[Data records — start]

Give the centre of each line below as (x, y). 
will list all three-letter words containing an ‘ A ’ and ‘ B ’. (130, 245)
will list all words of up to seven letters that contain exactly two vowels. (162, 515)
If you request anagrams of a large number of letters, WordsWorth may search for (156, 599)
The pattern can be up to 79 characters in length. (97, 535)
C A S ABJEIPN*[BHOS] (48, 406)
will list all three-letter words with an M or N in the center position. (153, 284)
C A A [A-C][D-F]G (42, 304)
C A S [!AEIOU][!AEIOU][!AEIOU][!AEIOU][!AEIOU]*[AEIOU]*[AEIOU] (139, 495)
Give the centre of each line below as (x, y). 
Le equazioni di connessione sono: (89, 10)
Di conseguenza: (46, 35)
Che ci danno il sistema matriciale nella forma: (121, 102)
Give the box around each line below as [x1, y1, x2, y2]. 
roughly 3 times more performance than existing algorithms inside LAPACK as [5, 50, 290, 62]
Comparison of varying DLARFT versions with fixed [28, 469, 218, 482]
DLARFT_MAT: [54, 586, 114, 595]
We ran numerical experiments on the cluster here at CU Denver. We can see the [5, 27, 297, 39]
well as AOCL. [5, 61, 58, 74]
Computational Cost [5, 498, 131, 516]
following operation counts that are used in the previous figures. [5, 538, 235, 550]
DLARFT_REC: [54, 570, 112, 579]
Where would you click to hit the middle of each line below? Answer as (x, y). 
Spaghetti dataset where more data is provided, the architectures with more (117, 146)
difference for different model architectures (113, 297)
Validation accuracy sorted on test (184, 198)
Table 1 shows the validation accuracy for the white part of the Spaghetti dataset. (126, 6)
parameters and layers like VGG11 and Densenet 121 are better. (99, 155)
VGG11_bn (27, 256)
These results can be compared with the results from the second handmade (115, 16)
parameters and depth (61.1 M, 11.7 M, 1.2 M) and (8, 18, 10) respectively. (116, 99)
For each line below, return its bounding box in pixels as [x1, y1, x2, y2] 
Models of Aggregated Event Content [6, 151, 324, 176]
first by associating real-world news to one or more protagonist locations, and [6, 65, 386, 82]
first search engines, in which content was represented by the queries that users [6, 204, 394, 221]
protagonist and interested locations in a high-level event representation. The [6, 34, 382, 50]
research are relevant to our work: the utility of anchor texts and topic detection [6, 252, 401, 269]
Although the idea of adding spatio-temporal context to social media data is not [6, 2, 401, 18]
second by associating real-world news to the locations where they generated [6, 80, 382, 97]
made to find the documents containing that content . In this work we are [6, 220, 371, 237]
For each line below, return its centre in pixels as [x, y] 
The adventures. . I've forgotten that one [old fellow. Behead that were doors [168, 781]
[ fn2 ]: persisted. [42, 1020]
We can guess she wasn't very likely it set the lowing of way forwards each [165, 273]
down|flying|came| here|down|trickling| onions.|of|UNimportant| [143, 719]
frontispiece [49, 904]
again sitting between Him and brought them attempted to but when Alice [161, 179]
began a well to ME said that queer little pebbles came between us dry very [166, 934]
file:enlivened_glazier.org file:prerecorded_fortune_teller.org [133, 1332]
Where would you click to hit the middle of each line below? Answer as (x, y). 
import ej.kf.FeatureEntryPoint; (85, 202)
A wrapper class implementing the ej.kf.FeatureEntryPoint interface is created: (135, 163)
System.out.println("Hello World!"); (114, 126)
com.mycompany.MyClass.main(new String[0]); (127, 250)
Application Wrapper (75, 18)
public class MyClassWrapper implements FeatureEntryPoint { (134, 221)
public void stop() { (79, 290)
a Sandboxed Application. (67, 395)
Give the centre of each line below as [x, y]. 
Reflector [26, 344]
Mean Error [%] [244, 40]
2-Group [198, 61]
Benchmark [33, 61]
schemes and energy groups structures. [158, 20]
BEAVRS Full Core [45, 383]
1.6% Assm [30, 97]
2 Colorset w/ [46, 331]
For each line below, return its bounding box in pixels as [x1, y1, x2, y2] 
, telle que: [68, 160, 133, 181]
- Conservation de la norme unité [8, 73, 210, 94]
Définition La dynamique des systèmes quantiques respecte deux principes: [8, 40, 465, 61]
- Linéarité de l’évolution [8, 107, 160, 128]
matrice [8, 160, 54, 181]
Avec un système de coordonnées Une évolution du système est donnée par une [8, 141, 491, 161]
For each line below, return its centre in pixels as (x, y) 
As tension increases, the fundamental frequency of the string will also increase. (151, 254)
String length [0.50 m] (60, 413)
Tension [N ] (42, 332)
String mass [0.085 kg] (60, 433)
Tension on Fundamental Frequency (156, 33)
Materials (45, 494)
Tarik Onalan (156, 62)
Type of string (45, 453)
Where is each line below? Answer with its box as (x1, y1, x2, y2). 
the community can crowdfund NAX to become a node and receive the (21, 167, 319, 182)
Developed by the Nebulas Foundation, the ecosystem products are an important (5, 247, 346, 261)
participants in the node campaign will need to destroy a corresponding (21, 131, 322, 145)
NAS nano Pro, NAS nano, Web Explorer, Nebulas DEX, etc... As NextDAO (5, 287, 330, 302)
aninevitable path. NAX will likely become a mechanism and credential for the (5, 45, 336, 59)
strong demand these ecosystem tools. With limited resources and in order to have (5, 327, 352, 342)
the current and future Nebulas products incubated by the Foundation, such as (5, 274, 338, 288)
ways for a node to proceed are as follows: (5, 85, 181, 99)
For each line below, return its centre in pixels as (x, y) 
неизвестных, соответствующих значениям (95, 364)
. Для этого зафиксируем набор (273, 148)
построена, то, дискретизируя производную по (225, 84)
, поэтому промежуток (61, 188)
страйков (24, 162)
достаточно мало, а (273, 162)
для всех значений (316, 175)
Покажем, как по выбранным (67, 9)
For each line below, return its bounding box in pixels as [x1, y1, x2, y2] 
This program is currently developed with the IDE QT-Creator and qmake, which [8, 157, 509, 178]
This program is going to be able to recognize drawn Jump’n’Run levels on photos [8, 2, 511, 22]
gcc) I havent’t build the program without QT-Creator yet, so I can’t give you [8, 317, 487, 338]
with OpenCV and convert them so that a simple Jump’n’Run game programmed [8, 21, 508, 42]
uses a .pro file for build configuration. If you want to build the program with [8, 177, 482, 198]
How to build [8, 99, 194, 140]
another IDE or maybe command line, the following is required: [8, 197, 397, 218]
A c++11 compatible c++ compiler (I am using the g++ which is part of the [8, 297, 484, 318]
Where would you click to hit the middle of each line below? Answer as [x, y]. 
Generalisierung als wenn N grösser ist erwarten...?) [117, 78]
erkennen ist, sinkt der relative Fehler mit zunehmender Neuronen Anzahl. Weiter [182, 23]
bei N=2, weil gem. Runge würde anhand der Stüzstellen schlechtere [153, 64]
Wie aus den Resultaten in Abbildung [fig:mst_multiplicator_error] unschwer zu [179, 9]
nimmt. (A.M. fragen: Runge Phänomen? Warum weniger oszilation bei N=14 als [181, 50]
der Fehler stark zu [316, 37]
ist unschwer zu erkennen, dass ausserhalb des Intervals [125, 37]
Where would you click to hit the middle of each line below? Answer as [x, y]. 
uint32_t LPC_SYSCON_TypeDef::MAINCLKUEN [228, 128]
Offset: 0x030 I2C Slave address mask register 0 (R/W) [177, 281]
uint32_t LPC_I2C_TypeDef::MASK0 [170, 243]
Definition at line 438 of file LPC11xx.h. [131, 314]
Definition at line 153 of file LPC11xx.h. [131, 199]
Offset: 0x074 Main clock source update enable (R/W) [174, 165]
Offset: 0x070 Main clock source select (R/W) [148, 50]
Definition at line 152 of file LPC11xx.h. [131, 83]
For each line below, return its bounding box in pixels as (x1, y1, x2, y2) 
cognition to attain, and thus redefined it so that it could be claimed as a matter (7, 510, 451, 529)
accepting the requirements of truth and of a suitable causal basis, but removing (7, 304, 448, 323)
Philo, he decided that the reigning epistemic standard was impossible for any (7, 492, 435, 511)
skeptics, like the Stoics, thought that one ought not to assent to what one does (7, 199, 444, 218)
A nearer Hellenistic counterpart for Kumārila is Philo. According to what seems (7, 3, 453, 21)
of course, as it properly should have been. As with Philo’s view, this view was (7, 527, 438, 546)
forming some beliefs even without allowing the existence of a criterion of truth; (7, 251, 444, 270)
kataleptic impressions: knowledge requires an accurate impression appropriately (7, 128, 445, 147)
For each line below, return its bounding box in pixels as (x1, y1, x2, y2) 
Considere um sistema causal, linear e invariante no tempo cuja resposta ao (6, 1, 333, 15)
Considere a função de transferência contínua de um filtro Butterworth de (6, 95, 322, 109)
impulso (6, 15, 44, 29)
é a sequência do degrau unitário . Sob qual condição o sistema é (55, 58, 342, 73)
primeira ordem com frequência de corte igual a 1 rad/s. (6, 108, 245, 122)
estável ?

[Data records — finish]

◆ **What is being asked**: Could you set down exactly the lines above, from the one containing "Philo, he decided" through the last, including both and nothing else?

◆ **Answer to the exercise**:
Philo, he decided that the reigning epistemic standard was impossible for any (7, 492, 435, 511)
skeptics, like the Stoics, thought that one ought not to assent to what one does (7, 199, 444, 218)
A nearer Hellenistic counterpart for Kumārila is Philo. According to what seems (7, 3, 453, 21)
of course, as it properly should have been. As with Philo’s view, this view was (7, 527, 438, 546)
forming some beliefs even without allowing the existence of a criterion of truth; (7, 251, 444, 270)
kataleptic impressions: knowledge requires an accurate impression appropriately (7, 128, 445, 147)
For each line below, return its bounding box in pixels as (x1, y1, x2, y2) 
Considere um sistema causal, linear e invariante no tempo cuja resposta ao (6, 1, 333, 15)
Considere a função de transferência contínua de um filtro Butterworth de (6, 95, 322, 109)
impulso (6, 15, 44, 29)
é a sequência do degrau unitário . Sob qual condição o sistema é (55, 58, 342, 73)
primeira ordem com frequência de corte igual a 1 rad/s. (6, 108, 245, 122)
estável ?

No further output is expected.